お笑いの総本山、吉本興業のプロデューサー生活13,000日、5,000人の吉本芸人と渡り合った竹中イサオの処世術コラム。社内外、業界内外からの悩みや疑問、提案に対してボケとツッコミでビシビシ返していきまっせ!

竹中 功(たけなか いさお)

1959年大阪市生まれ、吉本興業で約35年間タレント養成やイベント・映画製作を担当。数々の謝罪会見をこなした「謝罪マスター」でもある。
単行本「よい謝罪 仕事の危機を乗り切るための謝る技術」(1,400円+税)、日経BP社より好評発売中!

相談:「定年間近のおっさんです。趣味がないので定年後が心配です。竹中さんのようにバイタリティ溢れるおっさんになりたいです。」(定年太郎さんより)

おお!いい質問ですね。

定年を迎えたら「趣味を楽しみたい!」とかですよね?ボクもちょうど新しい趣味を探してまして、趣味を増やすのが趣味になってきたとこなんで、良かったですわ。お任せあれ!ええのがイッパイ落ちてますやん。
一緒に探しまひょか? 

さてさて、どこに行きましょうかね?とりあえず駅前に集合しましょうか?

不安や心配事のせいで、体や頭に痛みや辛さが出てるなら、まずクスリ屋さんに行くのがええかも知れませんな。痛みや辛さを取り除いてからのほうが、いい「趣味」に出会えそうですもんね。ボクも少々、馬力不足なんで、鉄腕アトムのように百万馬力がつくクスリかドリンクでも探したいところです。
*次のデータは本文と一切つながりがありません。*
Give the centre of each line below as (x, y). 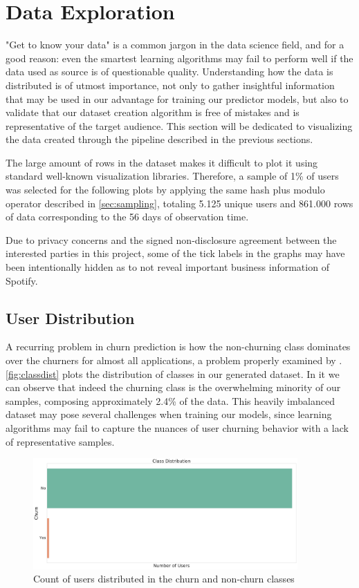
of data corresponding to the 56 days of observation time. (127, 217)
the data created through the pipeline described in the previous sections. (159, 139)
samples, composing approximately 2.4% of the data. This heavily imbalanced (170, 400)
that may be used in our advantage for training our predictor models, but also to (177, 98)
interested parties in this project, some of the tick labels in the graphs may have (175, 253)
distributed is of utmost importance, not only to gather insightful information (170, 85)
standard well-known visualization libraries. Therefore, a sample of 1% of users (172, 176)
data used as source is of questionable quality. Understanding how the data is (169, 72)
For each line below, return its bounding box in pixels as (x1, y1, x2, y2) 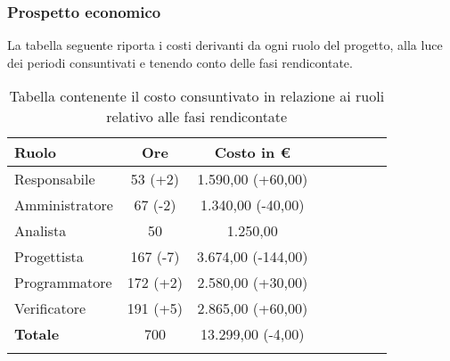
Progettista (14, 246, 84, 267)
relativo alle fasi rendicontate (106, 106, 288, 127)
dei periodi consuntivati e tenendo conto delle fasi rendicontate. (7, 53, 353, 71)
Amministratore (14, 194, 113, 216)
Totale (14, 324, 60, 345)
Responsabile (14, 168, 95, 190)
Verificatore (14, 298, 86, 319)
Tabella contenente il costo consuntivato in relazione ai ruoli (9, 86, 385, 107)
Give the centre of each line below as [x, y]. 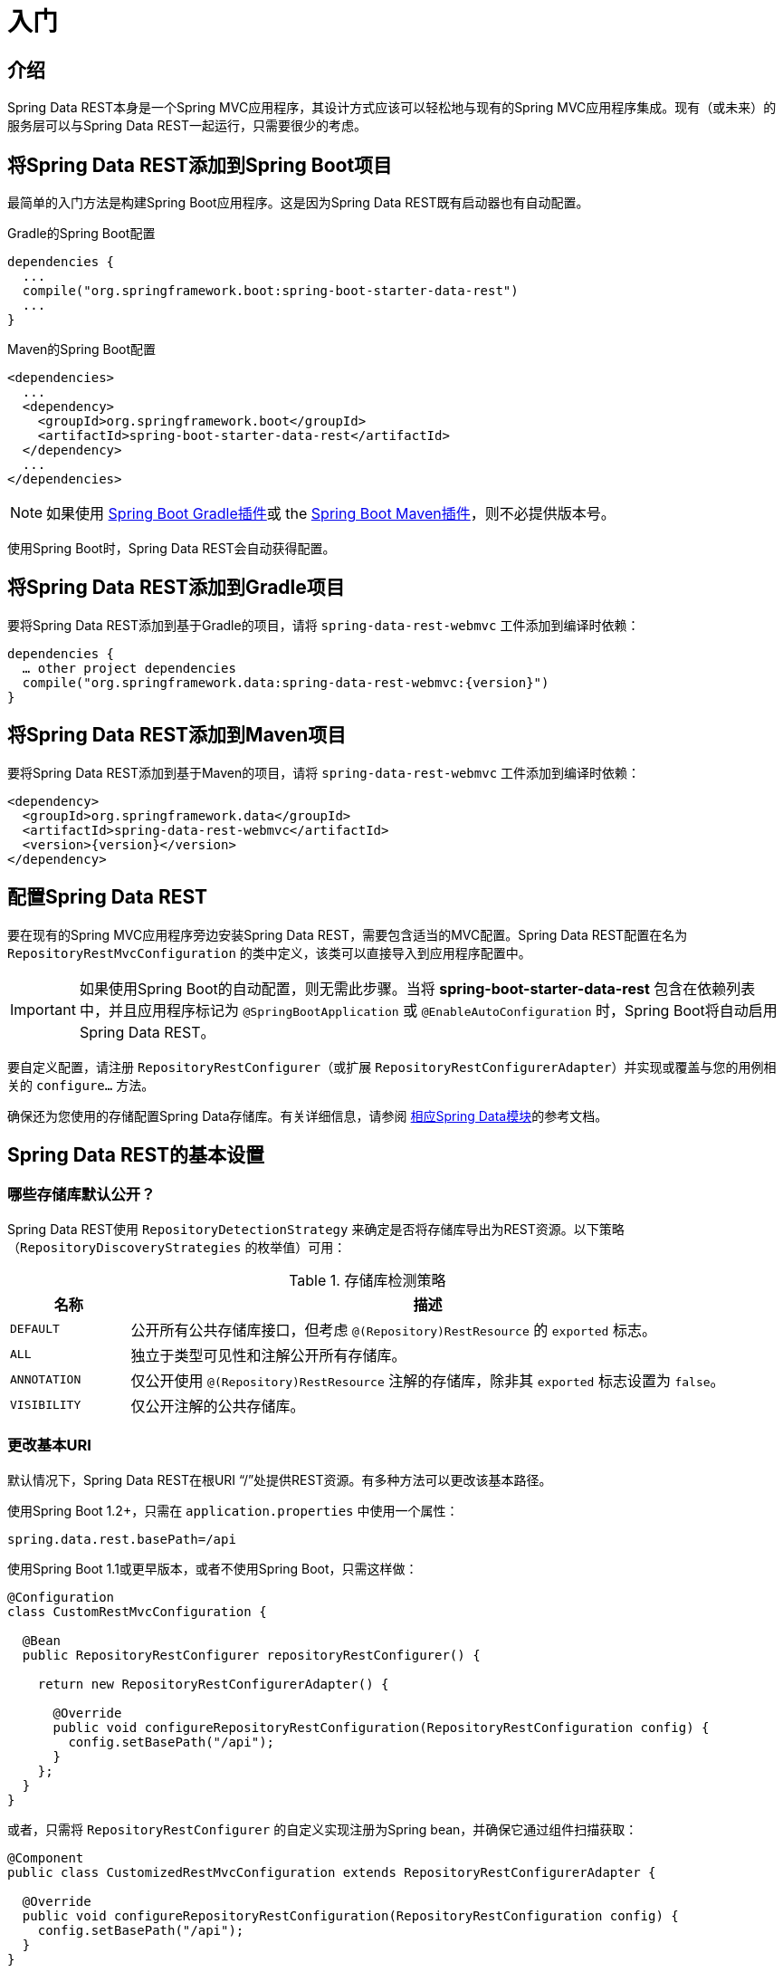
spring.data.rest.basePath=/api [122, 1539]
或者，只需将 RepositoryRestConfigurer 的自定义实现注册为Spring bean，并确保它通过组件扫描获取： [323, 1829]
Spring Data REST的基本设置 [136, 1154]
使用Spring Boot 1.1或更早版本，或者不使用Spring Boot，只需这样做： [213, 1568]
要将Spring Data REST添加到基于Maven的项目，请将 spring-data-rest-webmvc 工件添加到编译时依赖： [324, 772]
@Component [46, 1857]
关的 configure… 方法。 [81, 1085]
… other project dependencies [129, 668]
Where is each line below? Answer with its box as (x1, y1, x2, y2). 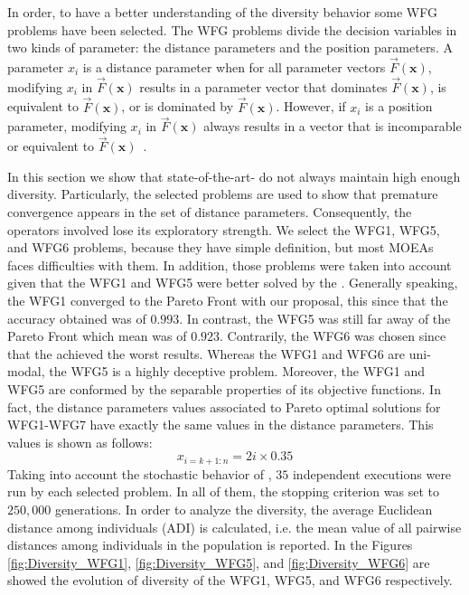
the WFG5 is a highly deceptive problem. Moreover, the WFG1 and (49, 362, 426, 381)
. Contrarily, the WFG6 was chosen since (220, 326, 446, 345)
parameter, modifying (7, 117, 127, 136)
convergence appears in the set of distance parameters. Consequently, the (7, 203, 412, 222)
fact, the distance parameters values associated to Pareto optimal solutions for (7, 397, 441, 416)
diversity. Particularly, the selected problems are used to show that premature (7, 184, 438, 203)
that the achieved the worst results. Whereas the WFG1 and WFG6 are (7, 344, 406, 363)
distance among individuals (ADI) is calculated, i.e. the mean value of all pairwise (7, 517, 462, 536)
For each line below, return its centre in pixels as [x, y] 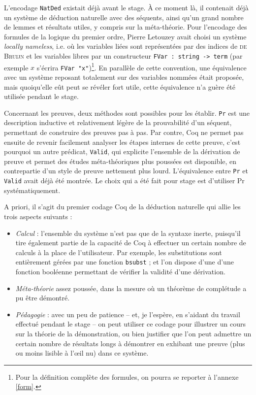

思えば、最近のクスリ屋さんは自分で商品を選べるようになりましたよね。昭和の時代はお客さんが商品に触る事はできなかったものです。白衣を着た店主に言われるがままに購入してましたもん。しかし平成の今、自分で箱の裏を読んであれこれ思案ができるようになりました。時代は変わりましたなぁ。高速で良く効くけど劇薬みたいなのもあれば、毎日飲んでも効果がよう分からん、でもクセになるサプリメントなんかも豊富ですわ。クスリを買うのも素人の自己責任とは此れ如何に!?この際、クスリ選びも趣味になりそうです? 

そしたら次は、本屋さんで「趣味」探しをしましょうか!

まずは、興味もなければ、自分の趣味になるはずもないと予想される棚に向かいましょう。
「ミドリガメの飼い方」がありました。天王寺の「亀の池」の亀を思い出して自宅で飼ってみようとは思いませんか?ダメですか?
続いて、「インコの飼い方」を見つけました。パラッとめくると「セキセイインコ」って漢字で「背黄青鸚哥」と書くとありました。ここで触手が動きませんか?ハマったら飼育に進んでください。そう、インコを飼うのを趣味にするのです。
ここでもし漢字に興味を持ったら、辞典コーナーに移動するのもいいですね。

ハマらなかったなら、もう少し歩きましょうか。

「心理学」のコーナーがありましたね。改めて「勉強」を趣味にするのはどないですか?「心理学のお勉強」は、「基礎心理学・応用心理学」などから始まります。そこでは「ヒトの情報処理の構造を学ぶ」なんて書いてますね。ボクも新たに学ぶことが「趣味」にならないものかと案じましたが、難しくって無理でした。残念。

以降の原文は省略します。